Parsing gencode file takes ~40sec

In [2]:
import pandas as pd
import requests
import numpy as np
from functools import reduce


class ResidueMapper:
    
    def __init__(self, GENCODEFile: str, verbose: bool =False) -> None:
        
        self.verbose = verbose

        # Reading GENCODE data and filter for CDS segments:
        gtf_columns = ['chr', 'source', 'featureType', 'start', 'end', 'score', 'strand', 'phase', 'annotation']
        df = (
            pd.read_csv(GENCODEFile, sep='\t', comment='#', header=0, names=gtf_columns)
            .query('featureType == "CDS"')
            .reset_index(drop=True)
            .drop(['source', 'score', 'phase'], axis=1)
        )

        # Parse annotations for separate columns:
        annotations_df = pd.DataFrame(
            df.annotation
            .apply(lambda features: {feature.split('=')[0]: feature.split('=')[1] for feature in features.split(';')})
            .to_list()
        )

        # Join annotations with coordinates:
        self.full_gencode = (
            df
            .drop('annotation', axis=1)
            .merge(annotations_df, left_index=True, right_index=True)

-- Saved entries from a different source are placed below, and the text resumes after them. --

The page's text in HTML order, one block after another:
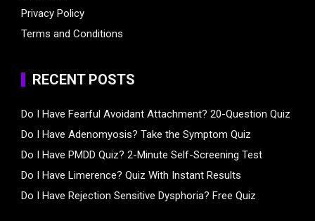
Privacy Policy
Terms and Conditions
RECENT POSTS
Do I Have Fearful Avoidant Attachment? 20-Question Quiz
Do I Have Adenomyosis? Take the Symptom Quiz
Do I Have PMDD Quiz? 2-Minute Self-Screening Test
Do I Have Limerence? Quiz With Instant Results
Do I Have Rejection Sensitive Dysphoria? Free Quiz
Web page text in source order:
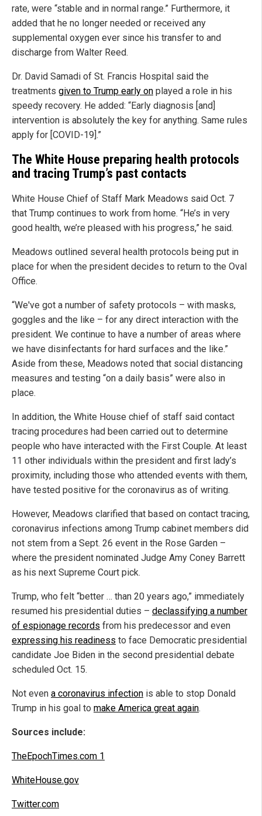
rate, were “stable and in normal range.” Furthermore, it
added that he no longer needed or received any
supplemental oxygen ever since his transfer to and
discharge from Walter Reed.
Dr. David Samadi of St. Francis Hospital said the
treatments given to Trump early on played a role in his
speedy recovery. He added: “Early diagnosis [and]
intervention is absolutely the key for anything. Same rules
apply for [COVID-19].”
The White House preparing health protocols
and tracing Trump’s past contacts
White House Chief of Staff Mark Meadows said Oct. 7
that Trump continues to work from home. “He’s in very
good health, we’re pleased with his progress,” he said.
Meadows outlined several health protocols being put in
place for when the president decides to return to the Oval
Office.
“We've got a number of safety protocols – with masks,
goggles and the like – for any direct interaction with the
president. We continue to have a number of areas where
we have disinfectants for hard surfaces and the like.”
Aside from these, Meadows noted that social distancing
measures and testing “on a daily basis” were also in
place.
In addition, the White House chief of staff said contact
tracing procedures had been carried out to determine
people who have interacted with the First Couple. At least
11 other individuals within the president and first lady’s
proximity, including those who attended events with them,
have tested positive for the coronavirus as of writing.
However, Meadows clarified that based on contact tracing,
coronavirus infections among Trump cabinet members did
not stem from a Sept. 26 event in the Rose Garden –
where the president nominated Judge Amy Coney Barrett
as his next Supreme Court pick.
Trump, who felt “better … than 20 years ago,” immediately
resumed his presidential duties – declassifying a number
of espionage records from his predecessor and even
expressing his readiness to face Democratic presidential
candidate Joe Biden in the second presidential debate
scheduled Oct. 15.
Not even a coronavirus infection is able to stop Donald
Trump in his goal to make America great again.
Sources include:
TheEpochTimes.com 1
WhiteHouse.gov
Twitter.com
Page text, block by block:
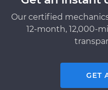
Our certified
12-month, 12,000-
GET
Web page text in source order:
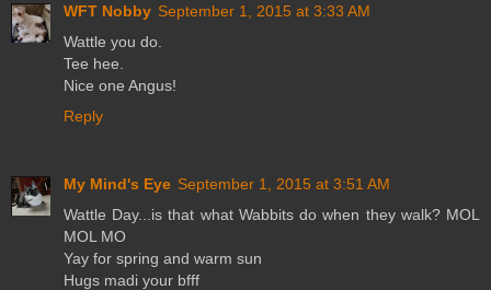
WFT Nobby September 1, 2015 at 3:33 AM
Wattle you do.
Tee hee.
Nice one Angus!
Reply
My Mind's Eye September 1, 2015 at 3:51 AM
Wattle Day...is that what Wabbits do when they walk? MOL
MOL MO
Yay for spring and warm sun
Hugs madi your bfff
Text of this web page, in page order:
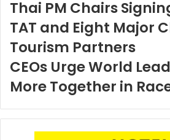
Thai PM Chairs
TAT and Eight Major
Tourism Partners
CEOs Urge World
More Together in
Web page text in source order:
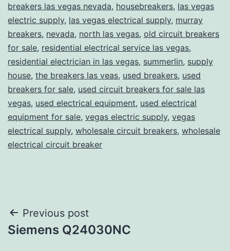
breakers las vegas nevada, housebreakers, las vegas
electric supply, las vegas electrical supply, murray
breakers, nevada, north las vegas, old circuit breakers
for sale, residential electrical service las vegas,
residential electrician in las vegas, summerlin, supply
house, the breakers las veas, used breakers, used
breakers for sale, used circuit breakers for sale las
vegas, used electrical equipment, used electrical
equipment for sale, vegas electric supply, vegas
electrical supply, wholesale circuit breakers, wholesale
electrical circuit breaker
Post
navigation
Previous post
Siemens Q24030NC
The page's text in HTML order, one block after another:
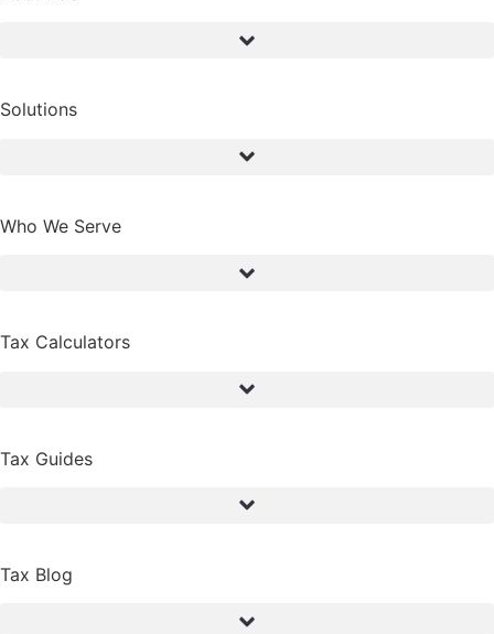
Solutions
Who We Serve
Tax Calculators
Tax Guides
Tax Blog
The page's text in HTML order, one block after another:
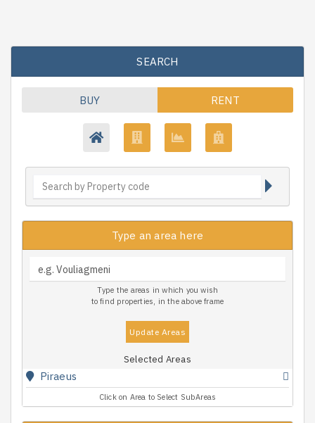
SEARCH
BUY RENT
Type an area here
Type the areas in which you wish
to find properties, in the above frame
Update Areas
Selected Areas
Piraeus
Click on Area to Select SubAreas
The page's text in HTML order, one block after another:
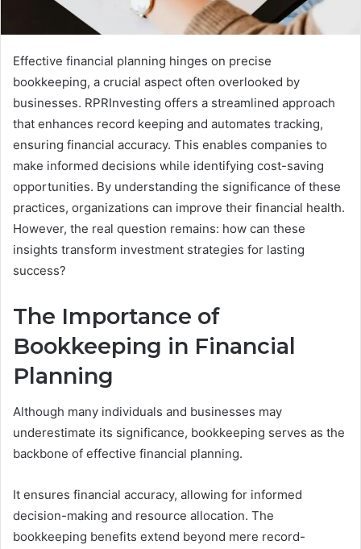
Effective financial planning hinges on precise
bookkeeping, a crucial aspect often overlooked by
businesses. RPRInvesting offers a streamlined approach
that enhances record keeping and automates tracking,
ensuring financial accuracy. This enables companies to
make informed decisions while identifying cost-saving
opportunities. By understanding the significance of these
practices, organizations can improve their financial health.
However, the real question remains: how can these
insights transform investment strategies for lasting
success?
The Importance of
Bookkeeping in Financial
Planning
Although many individuals and businesses may
underestimate its significance, bookkeeping serves as the
backbone of effective financial planning.
It ensures financial accuracy, allowing for informed
decision-making and resource allocation. The
bookkeeping benefits extend beyond mere record-
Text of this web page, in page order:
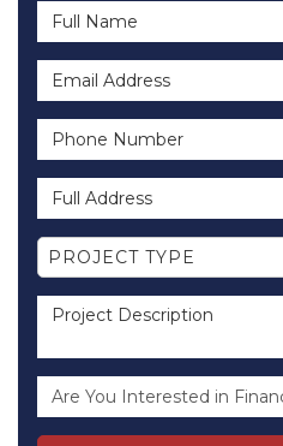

            # Remove versions:
            .assign(
                gene_id = lambda df: df.gene_id.str.replace(r'\.\d+', '', regex=True),
                transcript_id = lambda df: df.transcript_id.str.replace(r'\.\d+', '', regex=True),
                protein_id = lambda df: df.protein_id.str.replace(r'\.\d+', '', regex=True),
                exon_id = lambda df: df.exon_id.str.replace(r'\.\d+', '', regex=True),
                chr = lambda df: df.chr.str.replace(r'chr', '', regex=False),
                feature_length = lambda df: df.end - df.start
            )

            # Dropping unused columns:
            .drop([
                'ID', 'Parent', 'gene_type', 'transcript_type', 'transcript_support_level',
                'exon_number', 'level', 'hgnc_id', 'tag', 'havana_gene', 'havana_transcript',
                'ccdsid', 'ont', 'featureType', 'transcript_name'
            ], axis=1)
        )
    
    def map_position(self, translation_id: str, aminoacid_position: int) -> list:

        # Filter gencode data for relevant protein only:
        selected = (
            self.full_gencode
            .query('protein_id == @translation_id')
            .sort_values('start')
            .reset_index(drop=True)
        )

        # Extract relevant data:
        row = selected.iloc[0]
        gene_id = row['gene_id']
        chromosome = row['chr']
        transcript_id = row['transcript_id']
        gene_name = row['gene_name']
        strand = row['strand']

        # Magic:
        positions = reduce(lambda x,y: x+y,(selected.apply(lambda row: list(range(row['start'],row['end']+1)), axis = 1)),[])

        # If the gene is on the negative strand we need to flip the list:
        if strand == '-':
            positions = positions[::-1]

        # Extracting positions:
        extracted_positions = positions[(aminoacid_position-1)*3:(aminoacid_position-1)*3+3]
        return [{'chr': chromosome, 'pos': position, 'strand': strand} for position in extracted_positions]


# Source file:
gencodeFile = 'https://ftp.ebi.ac.uk/pub/databases/gencode/Gencode_human/release_40/gencode.v40.annotation.gff3.gz'

# Map an amino acid position of a given protein:
translation_id = 'ENSP00000327251'
aminoacid_position = 115

mapper = ResidueMapper(gencodeFile)
mapper.map_position(translation_id, aminoacid_position)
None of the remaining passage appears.